Turing test: Nonlinear Function
Created:
Modified:

Turing test

This page is from my personal notes, and has not been specifically reviewed for public consumption. It might be incomplete, wrong, outdated, or stupid. Caveat lector.

Alan Turing proposed that we might consider a machine to think if it could succeed in an 'imitation game'. In one variant of this game, a human judge has text-only conversations with players A and B, one of whom is human and one a computer. The computer passes the test if the judge cannot consistently distinguish it from the human player based on their conversational responses.

The test is compelling because language is central to human thought, communication, and decision making: a machine that passes a strict version of this test would be able to substitute for humans in any white-collar job, including, presumably, computer programming and developing new and better AIs. The test identifies a setting that is pleasingly concrete, and by limiting the interaction to a text interface that abstracts away the physical differences between a human body and a digital computer, plausibly addressable within the realm of 'pure' computer science.

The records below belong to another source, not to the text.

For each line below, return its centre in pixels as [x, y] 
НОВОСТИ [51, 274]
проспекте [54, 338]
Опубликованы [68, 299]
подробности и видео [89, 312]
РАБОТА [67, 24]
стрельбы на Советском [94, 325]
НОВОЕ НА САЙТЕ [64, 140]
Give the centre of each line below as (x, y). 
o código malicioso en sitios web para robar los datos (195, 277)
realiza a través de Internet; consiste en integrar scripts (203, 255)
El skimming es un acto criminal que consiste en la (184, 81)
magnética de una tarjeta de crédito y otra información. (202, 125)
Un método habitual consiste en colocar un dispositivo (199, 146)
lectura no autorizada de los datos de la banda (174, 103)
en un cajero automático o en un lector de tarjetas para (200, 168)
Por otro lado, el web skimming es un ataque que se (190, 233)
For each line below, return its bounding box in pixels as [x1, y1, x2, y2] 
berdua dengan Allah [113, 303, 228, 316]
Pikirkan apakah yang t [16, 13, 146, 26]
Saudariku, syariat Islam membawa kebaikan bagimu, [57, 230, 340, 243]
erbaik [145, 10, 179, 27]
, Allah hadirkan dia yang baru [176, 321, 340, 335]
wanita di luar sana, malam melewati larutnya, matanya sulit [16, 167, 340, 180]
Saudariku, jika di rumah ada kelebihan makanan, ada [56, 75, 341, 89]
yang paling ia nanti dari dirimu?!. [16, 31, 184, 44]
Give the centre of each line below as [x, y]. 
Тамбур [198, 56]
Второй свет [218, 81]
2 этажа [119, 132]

Turing made his proposal in a time when digital computers were just coming into being, and the idea that such a machine could 'think' was still considered outlandish in most circles. The test was not intended to constitute a full definition of intelligence or general intelligence; just a thought experiment that demonstrates that there are plausible circumstances under which we would very naturally describe a machine as 'thinking'.

Considered beyond its original scope, as a guide to modern AI research, the flaws of the Turing test include

  1. It is underspecified.
  2. Passing it is neither necessary nor sufficient for something that we would consider to be general and socially transformational AI.
  3. It sidesteps hard philosophical questions around consciousness and moral realism (this is of course also an advantage).

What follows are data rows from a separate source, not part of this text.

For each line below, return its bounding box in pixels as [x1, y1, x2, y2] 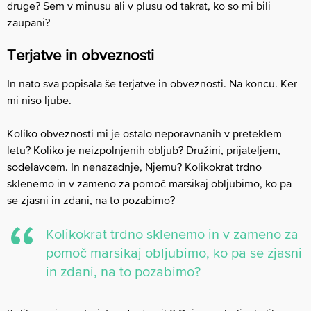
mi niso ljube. [7, 93, 72, 106]
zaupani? [7, 15, 50, 28]
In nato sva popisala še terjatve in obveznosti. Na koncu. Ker [7, 76, 297, 90]
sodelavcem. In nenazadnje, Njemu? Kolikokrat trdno [7, 160, 262, 173]
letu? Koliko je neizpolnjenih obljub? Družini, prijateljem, [7, 143, 280, 156]
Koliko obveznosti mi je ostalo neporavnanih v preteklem [7, 126, 282, 140]
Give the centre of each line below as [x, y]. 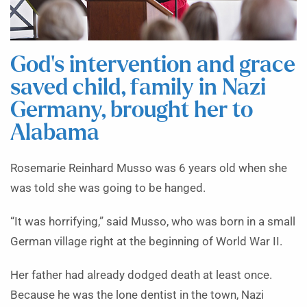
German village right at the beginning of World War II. [146, 241]
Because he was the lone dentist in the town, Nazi [137, 295]
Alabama [55, 133]
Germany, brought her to [132, 110]
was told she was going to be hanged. [108, 188]
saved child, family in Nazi [138, 88]
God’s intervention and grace [153, 65]
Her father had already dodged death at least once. [141, 275]
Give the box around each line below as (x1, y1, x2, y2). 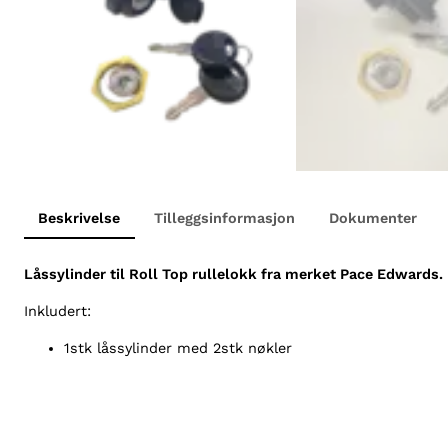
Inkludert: (24, 303, 91, 320)
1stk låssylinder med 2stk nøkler (64, 340, 292, 357)
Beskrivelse (38, 210, 121, 227)
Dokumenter (328, 210, 417, 227)
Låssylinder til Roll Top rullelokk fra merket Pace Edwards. (24, 265, 443, 282)
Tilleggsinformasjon (154, 210, 296, 227)
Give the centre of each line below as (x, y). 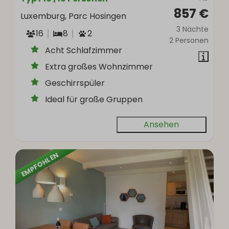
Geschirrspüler (75, 83)
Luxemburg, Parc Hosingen (74, 16)
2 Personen (189, 40)
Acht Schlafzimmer (84, 50)
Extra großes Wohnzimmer (99, 66)
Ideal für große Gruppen (94, 99)
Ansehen (162, 124)
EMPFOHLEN (40, 165)
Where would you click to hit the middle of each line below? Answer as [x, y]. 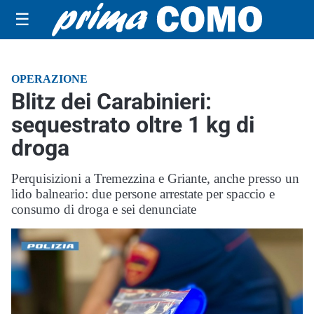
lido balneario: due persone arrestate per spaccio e [143, 194]
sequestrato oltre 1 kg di [133, 125]
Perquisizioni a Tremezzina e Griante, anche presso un [155, 178]
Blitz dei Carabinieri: [111, 102]
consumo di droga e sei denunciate [104, 209]
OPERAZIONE [49, 79]
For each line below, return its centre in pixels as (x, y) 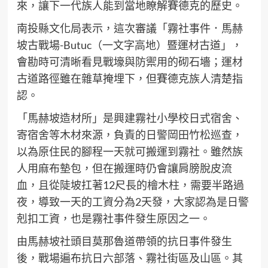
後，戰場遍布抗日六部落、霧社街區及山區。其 (130, 258)
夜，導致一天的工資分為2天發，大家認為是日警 (133, 202)
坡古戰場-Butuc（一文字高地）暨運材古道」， (129, 45)
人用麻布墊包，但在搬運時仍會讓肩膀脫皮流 (124, 168)
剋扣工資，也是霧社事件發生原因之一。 (113, 218)
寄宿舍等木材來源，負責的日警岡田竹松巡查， (130, 135)
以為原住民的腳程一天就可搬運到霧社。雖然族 (130, 151)
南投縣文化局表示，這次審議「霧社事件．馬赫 (130, 28)
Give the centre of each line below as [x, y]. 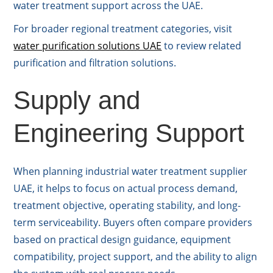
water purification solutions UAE [88, 46]
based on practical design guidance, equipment [122, 240]
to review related [202, 46]
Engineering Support [129, 133]
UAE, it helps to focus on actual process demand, [126, 189]
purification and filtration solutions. [95, 63]
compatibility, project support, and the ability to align [136, 257]
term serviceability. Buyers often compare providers [133, 223]
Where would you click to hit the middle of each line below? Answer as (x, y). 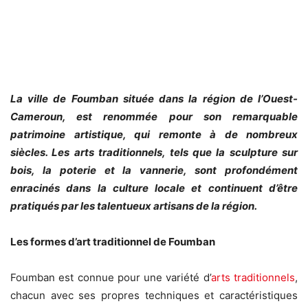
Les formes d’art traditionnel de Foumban (113, 242)
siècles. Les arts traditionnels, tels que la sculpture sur (154, 153)
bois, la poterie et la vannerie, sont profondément (154, 170)
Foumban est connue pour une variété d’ (111, 278)
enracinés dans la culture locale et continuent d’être (154, 188)
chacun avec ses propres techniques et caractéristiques (154, 296)
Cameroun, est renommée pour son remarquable (154, 117)
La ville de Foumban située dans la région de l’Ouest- (154, 99)
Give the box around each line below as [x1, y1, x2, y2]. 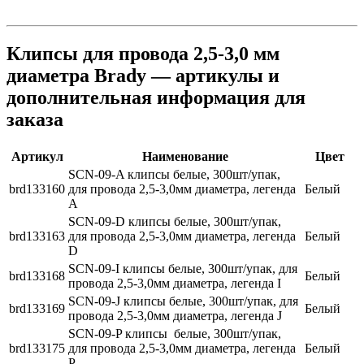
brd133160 [9, 182, 65, 197]
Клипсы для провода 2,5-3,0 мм [6, 43, 279, 65]
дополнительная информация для [6, 87, 305, 109]
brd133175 [9, 341, 65, 356]
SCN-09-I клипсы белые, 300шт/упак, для [68, 262, 297, 276]
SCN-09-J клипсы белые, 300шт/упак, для [68, 294, 298, 309]
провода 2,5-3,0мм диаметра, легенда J [68, 309, 282, 323]
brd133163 [9, 229, 65, 244]
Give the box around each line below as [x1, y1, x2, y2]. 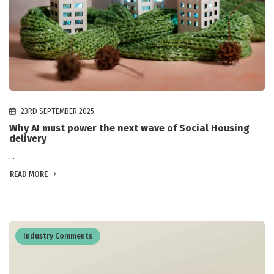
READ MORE [10, 169, 48, 179]
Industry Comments [23, 231, 92, 240]
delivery [9, 132, 46, 144]
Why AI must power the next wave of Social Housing [9, 122, 250, 134]
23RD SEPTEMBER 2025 [19, 106, 94, 116]
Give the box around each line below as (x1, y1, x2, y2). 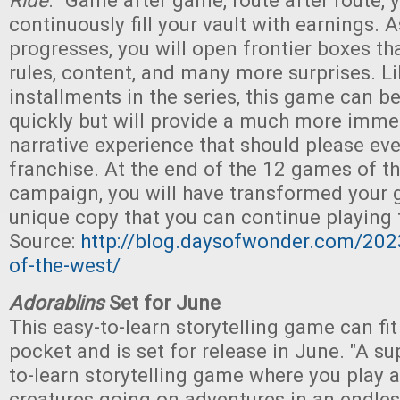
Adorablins (9, 291, 104, 314)
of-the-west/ (9, 254, 121, 277)
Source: (9, 229, 80, 253)
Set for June (104, 291, 221, 314)
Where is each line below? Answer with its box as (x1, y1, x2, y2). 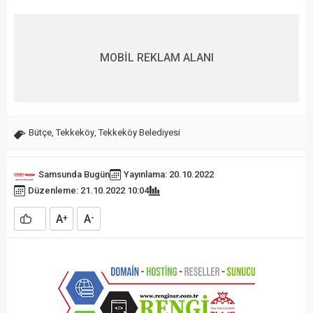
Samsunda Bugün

The test is underspecified because the degree of difficulty depends radically on the length of interaction and on the capabilities of the human judge and interlocutors. 'Easy' versions of the test --- involving an untrained judge, unsophisticated human interlocutors (e.g., kids), and a short period (e.g., five minutes) of interaction --- can be passed by unimpressive chatbots. The strongest versions of the test would require a machine that can't be distinguished from an extremely capable human by an expert judge over an extended timeframe (years), but such a test is impractical to run. When we think about a machine succeeding in an 'imitation game', the specific rules of the game really matter to the conclusions we can draw about its capabilities.

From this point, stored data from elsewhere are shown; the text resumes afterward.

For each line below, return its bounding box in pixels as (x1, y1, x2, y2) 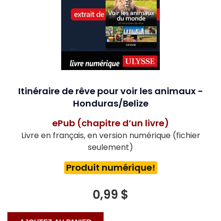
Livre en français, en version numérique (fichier (21, 129, 200, 141)
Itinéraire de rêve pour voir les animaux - (18, 84, 203, 97)
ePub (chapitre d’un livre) (52, 116, 169, 129)
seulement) (88, 141, 133, 153)
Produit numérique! (66, 161, 155, 174)
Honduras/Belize (73, 97, 148, 110)
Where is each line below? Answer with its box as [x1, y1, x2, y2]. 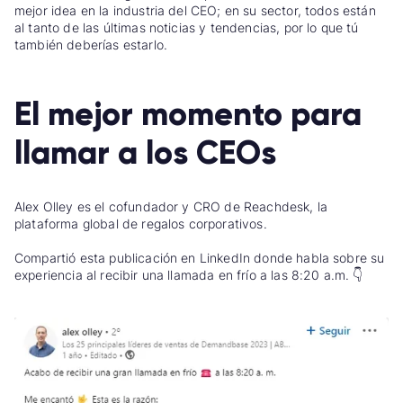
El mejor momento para [14, 94, 362, 135]
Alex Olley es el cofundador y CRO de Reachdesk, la [14, 199, 328, 215]
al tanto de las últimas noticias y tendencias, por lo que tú [14, 19, 359, 35]
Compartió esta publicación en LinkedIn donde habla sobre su [14, 250, 385, 266]
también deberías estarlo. [14, 36, 168, 52]
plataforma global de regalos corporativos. [14, 216, 267, 232]
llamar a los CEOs [14, 133, 276, 174]
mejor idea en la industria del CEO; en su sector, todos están [14, 2, 376, 18]
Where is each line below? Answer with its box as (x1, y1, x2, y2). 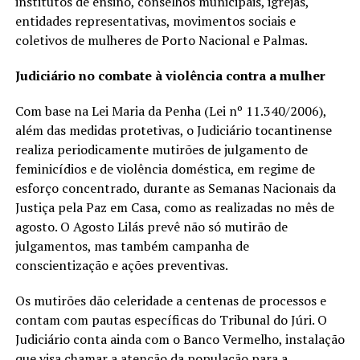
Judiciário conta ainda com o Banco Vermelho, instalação (14, 329, 345, 348)
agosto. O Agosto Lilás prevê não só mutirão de (14, 217, 288, 235)
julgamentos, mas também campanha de (14, 236, 249, 255)
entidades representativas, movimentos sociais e (14, 11, 296, 30)
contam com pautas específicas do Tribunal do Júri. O (14, 310, 327, 329)
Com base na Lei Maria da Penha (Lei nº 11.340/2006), (14, 101, 326, 120)
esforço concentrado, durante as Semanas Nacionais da (14, 178, 336, 197)
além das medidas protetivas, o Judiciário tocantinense (14, 121, 332, 139)
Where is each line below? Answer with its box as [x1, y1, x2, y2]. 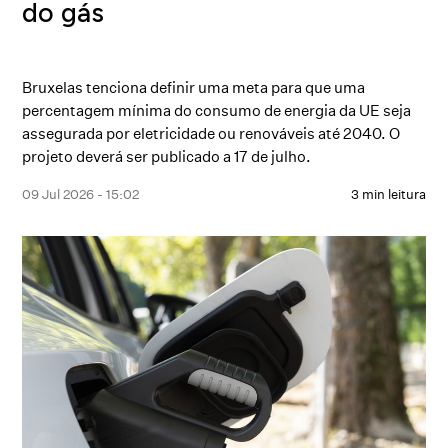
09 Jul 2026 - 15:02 [22, 186, 140, 202]
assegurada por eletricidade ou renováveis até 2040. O [22, 124, 401, 143]
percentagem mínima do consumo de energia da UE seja [22, 101, 412, 120]
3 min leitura [350, 186, 426, 202]
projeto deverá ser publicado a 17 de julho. [22, 147, 312, 166]
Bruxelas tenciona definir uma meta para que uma [22, 78, 366, 97]
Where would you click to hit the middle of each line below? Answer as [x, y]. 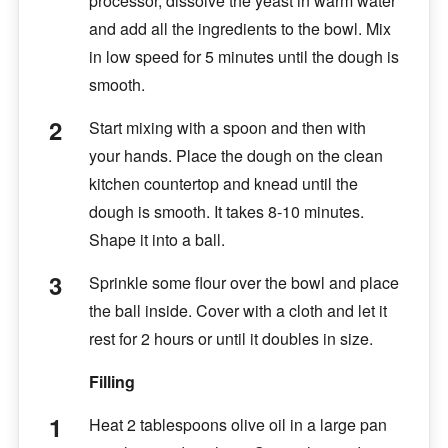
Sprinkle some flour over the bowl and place [243, 282]
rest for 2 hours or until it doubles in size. [230, 338]
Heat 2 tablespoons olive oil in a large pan [237, 424]
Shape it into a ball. [156, 239]
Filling [111, 381]
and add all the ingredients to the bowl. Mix [239, 28]
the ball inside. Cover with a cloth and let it [237, 310]
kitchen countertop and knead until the [223, 183]
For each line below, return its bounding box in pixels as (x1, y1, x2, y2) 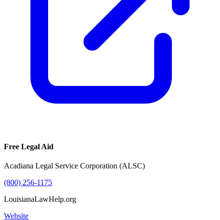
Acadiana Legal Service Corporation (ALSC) (4, 162, 145, 170)
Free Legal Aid (4, 142, 54, 151)
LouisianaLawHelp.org (4, 195, 76, 204)
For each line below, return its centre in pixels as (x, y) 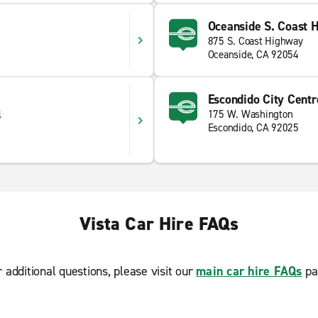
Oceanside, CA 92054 (253, 55)
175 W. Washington (250, 114)
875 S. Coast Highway (255, 41)
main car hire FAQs (249, 271)
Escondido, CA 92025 (253, 128)
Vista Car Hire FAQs (159, 224)
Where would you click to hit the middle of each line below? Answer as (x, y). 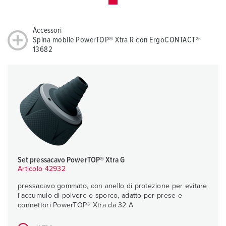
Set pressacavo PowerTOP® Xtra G (71, 160)
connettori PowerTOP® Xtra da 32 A (76, 206)
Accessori (47, 31)
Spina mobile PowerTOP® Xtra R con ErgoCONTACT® (117, 40)
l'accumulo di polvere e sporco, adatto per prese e (100, 196)
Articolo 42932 (42, 169)
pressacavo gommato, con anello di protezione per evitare (112, 186)
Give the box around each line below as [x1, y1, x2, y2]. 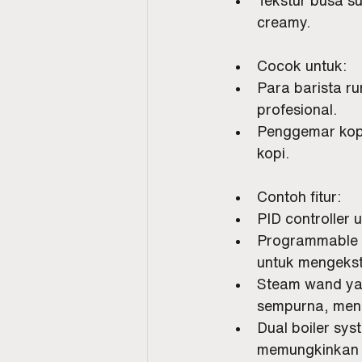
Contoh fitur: [257, 188, 341, 204]
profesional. [257, 101, 337, 116]
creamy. [257, 14, 310, 29]
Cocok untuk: [257, 57, 347, 73]
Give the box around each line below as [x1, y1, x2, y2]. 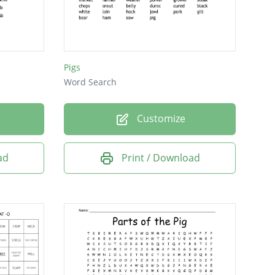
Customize [134, 112, 185, 126]
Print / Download [122, 150, 200, 165]
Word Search [64, 76, 117, 88]
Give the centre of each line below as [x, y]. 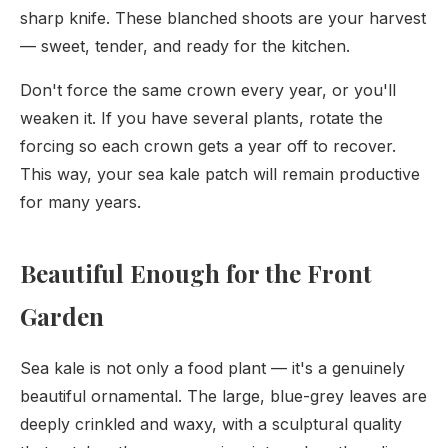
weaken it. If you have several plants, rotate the [201, 118]
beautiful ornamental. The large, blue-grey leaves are [223, 396]
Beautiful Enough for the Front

Furthermore, passing a Turing test (even a weak one) is not a necessary condition for transformational machine intelligence. Why? The test requires emulating human idiosyncracies: a successful machine must hide any super-human capabilities, for example, perfect recall and arithmetic, while exactly re-creating human biases, emotions, and cultural conditioning. This is a level of difficulty that is unnecessary for many, even most productive tasks. Most German people could not pass as French under sufficiently aggressive examination by a French person, and yet Germans can work together with French people perfectly well. Similarly, it seems likely that human intelligence is just one point in a larger space of possible intelligences, even if those other intelligences can't convincingly pass as human (or vice versa). Certainly there are tasks, particularly in relational settings, where 'fitting in' perfectly is an advantage (a French person may prefer a French romantic partner, therapist, etc. who they feel will more fully understand them), but much of the work we are most interested in automating is alienated labor devoid of human connection; expecting systems for these tasks to imitate human foibles is an unnecessary and perhaps even counterproductive requirement.

Conversely, passing even the strictest of Turing tests is not sufficient to meet the expectations we have for artificial intelligence. Most people hope and expect that AI will result in robots that can automate away physical drudgery, but developing flexible robotic hardware and learning to control it is a different task from the language-processing capabilities tested in the imitation game. The 'muscle memory' of a good violinist, soccer player, or surgeon is not a linguistic skill. No doubt the reasoning capabilities of a Turing-test-passing AI would be helpful to robots trying to exhibit those skills, and it is plausible that there's substantial overlap in the techniques involved (the success of large transformer language models trained as black-box 'stochastic parrots' implies that a lot of language is also 'muscle memory'), but fundamentally these are different goals with different metrics.